Information
● ● ● ●
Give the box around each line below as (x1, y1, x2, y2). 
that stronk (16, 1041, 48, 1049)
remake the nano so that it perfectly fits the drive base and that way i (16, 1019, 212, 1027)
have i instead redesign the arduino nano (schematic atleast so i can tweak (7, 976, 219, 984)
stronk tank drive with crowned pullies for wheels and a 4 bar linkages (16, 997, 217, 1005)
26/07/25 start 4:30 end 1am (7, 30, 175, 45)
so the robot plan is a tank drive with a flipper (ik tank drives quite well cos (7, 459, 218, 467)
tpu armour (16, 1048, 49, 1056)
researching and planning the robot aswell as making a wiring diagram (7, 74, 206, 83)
● ● ● ●
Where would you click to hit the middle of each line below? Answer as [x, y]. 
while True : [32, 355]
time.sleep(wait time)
● ● ● ●
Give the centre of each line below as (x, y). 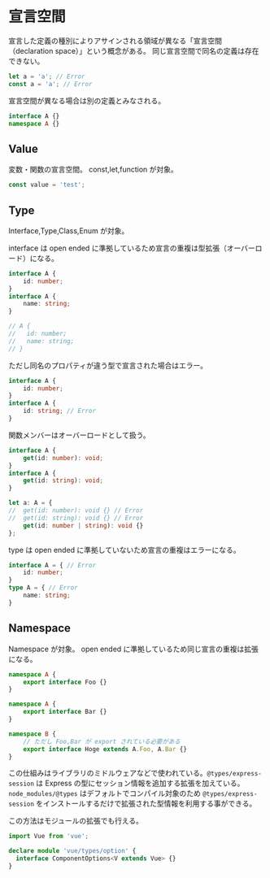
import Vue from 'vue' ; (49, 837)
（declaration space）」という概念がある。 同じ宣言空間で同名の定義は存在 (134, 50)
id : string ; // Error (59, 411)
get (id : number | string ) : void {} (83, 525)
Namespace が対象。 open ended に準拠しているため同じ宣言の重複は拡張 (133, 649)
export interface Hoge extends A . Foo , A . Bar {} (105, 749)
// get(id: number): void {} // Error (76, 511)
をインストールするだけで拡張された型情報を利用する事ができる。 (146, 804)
● ● ● ●
Note each line above that holds "drive", then copy all of them.

remake the nano so that it perfectly fits the drive base and that way i (16, 1019, 212, 1027)
stronk tank drive with crowned pullies for wheels and a 4 bar linkages (16, 997, 217, 1005)
so the robot plan is a tank drive with a flipper (ik tank drives quite well cos (7, 459, 218, 467)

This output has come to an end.